--- START ---

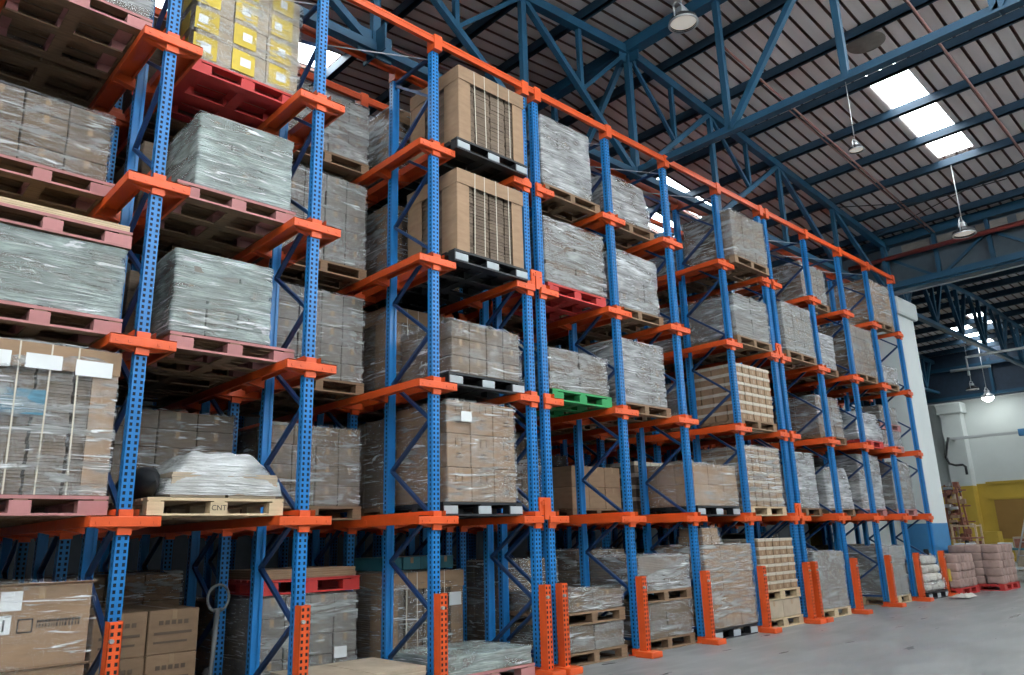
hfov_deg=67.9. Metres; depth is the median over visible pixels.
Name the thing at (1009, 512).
trim
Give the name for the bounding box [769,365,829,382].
rail
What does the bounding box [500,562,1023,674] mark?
floor
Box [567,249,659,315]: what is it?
stack
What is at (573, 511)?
pallet
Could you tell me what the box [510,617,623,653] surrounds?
stack
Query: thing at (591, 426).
pallet
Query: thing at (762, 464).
stack
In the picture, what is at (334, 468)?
stack
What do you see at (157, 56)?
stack
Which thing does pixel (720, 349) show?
rail
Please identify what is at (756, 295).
frame
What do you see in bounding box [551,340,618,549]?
frame
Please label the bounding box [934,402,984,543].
pilaster
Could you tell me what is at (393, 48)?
pipe
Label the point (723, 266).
frame
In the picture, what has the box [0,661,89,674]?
carton
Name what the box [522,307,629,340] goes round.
rail
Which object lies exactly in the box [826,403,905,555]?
wall
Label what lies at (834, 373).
pallet
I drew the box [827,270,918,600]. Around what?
frame
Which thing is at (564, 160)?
stack
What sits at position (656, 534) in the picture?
frame
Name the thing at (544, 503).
spacer
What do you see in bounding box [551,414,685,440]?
rail
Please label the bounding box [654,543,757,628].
stack
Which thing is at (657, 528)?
frame
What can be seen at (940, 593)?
pallet
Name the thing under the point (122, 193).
rail
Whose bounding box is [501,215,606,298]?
stack
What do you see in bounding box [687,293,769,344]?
stack
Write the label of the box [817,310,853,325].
rail
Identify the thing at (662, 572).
stack
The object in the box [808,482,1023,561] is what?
trim
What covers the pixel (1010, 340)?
roof
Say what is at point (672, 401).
stack
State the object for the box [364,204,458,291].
crate
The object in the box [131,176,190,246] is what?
rail
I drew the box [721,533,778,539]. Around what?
stack
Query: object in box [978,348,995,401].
lamp
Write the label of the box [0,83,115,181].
stack
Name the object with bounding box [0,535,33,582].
frame
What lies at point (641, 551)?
stack
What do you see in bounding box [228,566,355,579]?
stack
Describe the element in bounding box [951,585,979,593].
pallet
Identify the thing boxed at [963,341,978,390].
lamp
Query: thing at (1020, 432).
pipe
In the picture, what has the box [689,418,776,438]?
pallet
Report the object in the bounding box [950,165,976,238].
lamp
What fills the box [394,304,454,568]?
frame
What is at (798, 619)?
pallet
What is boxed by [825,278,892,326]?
stack
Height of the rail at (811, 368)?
0.137 m
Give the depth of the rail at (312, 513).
7.39 m
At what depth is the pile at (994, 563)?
19.07 m
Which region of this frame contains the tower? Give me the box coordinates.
[942,482,981,544]
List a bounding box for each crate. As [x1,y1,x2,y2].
[361,306,460,392]
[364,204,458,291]
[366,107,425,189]
[407,167,523,268]
[410,64,523,178]
[980,531,1003,543]
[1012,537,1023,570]
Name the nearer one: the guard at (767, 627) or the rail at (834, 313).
the guard at (767, 627)
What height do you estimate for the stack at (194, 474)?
0.449 m
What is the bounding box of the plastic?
[950,593,975,597]
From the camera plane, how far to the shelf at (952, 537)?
22.73 m
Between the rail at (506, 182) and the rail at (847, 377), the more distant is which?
the rail at (847, 377)
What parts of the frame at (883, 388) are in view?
support arm, post, support arm, support arm, post, support arm, support arm
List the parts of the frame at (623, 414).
support arm, support arm, post, support arm, support arm, support arm, post, support arm, support arm, foot plate
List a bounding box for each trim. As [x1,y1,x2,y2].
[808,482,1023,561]
[985,479,1023,499]
[994,499,1023,538]
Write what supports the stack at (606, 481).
on the pallet
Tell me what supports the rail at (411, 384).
attached to the frame at (353, 411)
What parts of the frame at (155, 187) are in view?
support arm, post, support arm, support arm, support arm, support arm, post, support arm, support arm, support arm
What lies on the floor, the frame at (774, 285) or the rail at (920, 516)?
the frame at (774, 285)
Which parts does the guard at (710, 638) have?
guard post
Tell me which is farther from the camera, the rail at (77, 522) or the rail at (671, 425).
the rail at (671, 425)
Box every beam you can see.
[154,6,826,295]
[299,24,850,283]
[347,0,894,283]
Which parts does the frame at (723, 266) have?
support arm, support arm, post, support arm, support arm, support arm, post, support arm, support arm
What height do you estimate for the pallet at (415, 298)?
0.156 m
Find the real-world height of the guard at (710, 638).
1.020 m
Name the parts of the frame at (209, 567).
post, support arm, post
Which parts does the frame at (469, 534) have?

--- END ---

**INSTRUCTIONS TO FOLLOW:**
If a line holds an image, leave the image out; retype everything else in the entries exactly.

**SOLUTION TO THE EXERCISE:**
hfov_deg=67.9. Metres; depth is the median over visible pixels.
Name the thing at (1009, 512).
trim
Give the name for the bounding box [769,365,829,382].
rail
What does the bounding box [500,562,1023,674] mark?
floor
Box [567,249,659,315]: what is it?
stack
What is at (573, 511)?
pallet
Could you tell me what the box [510,617,623,653] surrounds?
stack
Query: thing at (591, 426).
pallet
Query: thing at (762, 464).
stack
In the picture, what is at (334, 468)?
stack
What do you see at (157, 56)?
stack
Which thing does pixel (720, 349) show?
rail
Please identify what is at (756, 295).
frame
What do you see in bounding box [551,340,618,549]?
frame
Please label the bounding box [934,402,984,543].
pilaster
Could you tell me what is at (393, 48)?
pipe
Label the point (723, 266).
frame
In the picture, what has the box [0,661,89,674]?
carton
Name what the box [522,307,629,340] goes round.
rail
Which object lies exactly in the box [826,403,905,555]?
wall
Label what lies at (834, 373).
pallet
I drew the box [827,270,918,600]. Around what?
frame
Which thing is at (564, 160)?
stack
What sits at position (656, 534) in the picture?
frame
Name the thing at (544, 503).
spacer
What do you see in bounding box [551,414,685,440]?
rail
Please label the bounding box [654,543,757,628].
stack
Which thing is at (657, 528)?
frame
What can be seen at (940, 593)?
pallet
Name the thing under the point (122, 193).
rail
Whose bounding box is [501,215,606,298]?
stack
What do you see in bounding box [687,293,769,344]?
stack
Write the label of the box [817,310,853,325].
rail
Identify the thing at (662, 572).
stack
The object in the box [808,482,1023,561] is what?
trim
What covers the pixel (1010, 340)?
roof
Say what is at point (672, 401).
stack
State the object for the box [364,204,458,291].
crate
The object in the box [131,176,190,246] is what?
rail
I drew the box [721,533,778,539]. Around what?
stack
Query: object in box [978,348,995,401].
lamp
Write the label of the box [0,83,115,181].
stack
Name the object with bounding box [0,535,33,582].
frame
What lies at point (641, 551)?
stack
What do you see in bounding box [228,566,355,579]?
stack
Describe the element in bounding box [951,585,979,593].
pallet
Identify the thing boxed at [963,341,978,390].
lamp
Query: thing at (1020, 432).
pipe
In the picture, what has the box [689,418,776,438]?
pallet
Report the object in the bounding box [950,165,976,238].
lamp
What fills the box [394,304,454,568]?
frame
What is at (798, 619)?
pallet
What is boxed by [825,278,892,326]?
stack
Height of the rail at (811, 368)?
0.137 m
Give the depth of the rail at (312, 513).
7.39 m
At what depth is the pile at (994, 563)?
19.07 m
Which region of this frame contains the tower? Give me the box coordinates.
[942,482,981,544]
List a bounding box for each crate. As [x1,y1,x2,y2].
[361,306,460,392]
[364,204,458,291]
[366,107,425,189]
[407,167,523,268]
[410,64,523,178]
[980,531,1003,543]
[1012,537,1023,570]
Name the nearer one: the guard at (767, 627) or the rail at (834, 313).
the guard at (767, 627)
What height do you estimate for the stack at (194, 474)?
0.449 m
What is the bounding box of the plastic?
[950,593,975,597]
From the camera plane, how far to the shelf at (952, 537)?
22.73 m
Between the rail at (506, 182) and the rail at (847, 377), the more distant is which?
the rail at (847, 377)
What parts of the frame at (883, 388) are in view?
support arm, post, support arm, support arm, post, support arm, support arm
List the parts of the frame at (623, 414).
support arm, support arm, post, support arm, support arm, support arm, post, support arm, support arm, foot plate
List a bounding box for each trim. As [x1,y1,x2,y2].
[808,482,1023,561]
[985,479,1023,499]
[994,499,1023,538]
Write what supports the stack at (606, 481).
on the pallet
Tell me what supports the rail at (411, 384).
attached to the frame at (353, 411)
What parts of the frame at (155, 187) are in view?
support arm, post, support arm, support arm, support arm, support arm, post, support arm, support arm, support arm
What lies on the floor, the frame at (774, 285) or the rail at (920, 516)?
the frame at (774, 285)
Which parts does the guard at (710, 638) have?
guard post
Tell me which is farther from the camera, the rail at (77, 522) or the rail at (671, 425).
the rail at (671, 425)
Box every beam you can see.
[154,6,826,295]
[299,24,850,283]
[347,0,894,283]
Which parts does the frame at (723, 266) have?
support arm, support arm, post, support arm, support arm, support arm, post, support arm, support arm
What height do you estimate for the pallet at (415, 298)?
0.156 m
Find the real-world height of the guard at (710, 638).
1.020 m
Name the parts of the frame at (209, 567).
post, support arm, post
Which parts does the frame at (469, 534) have?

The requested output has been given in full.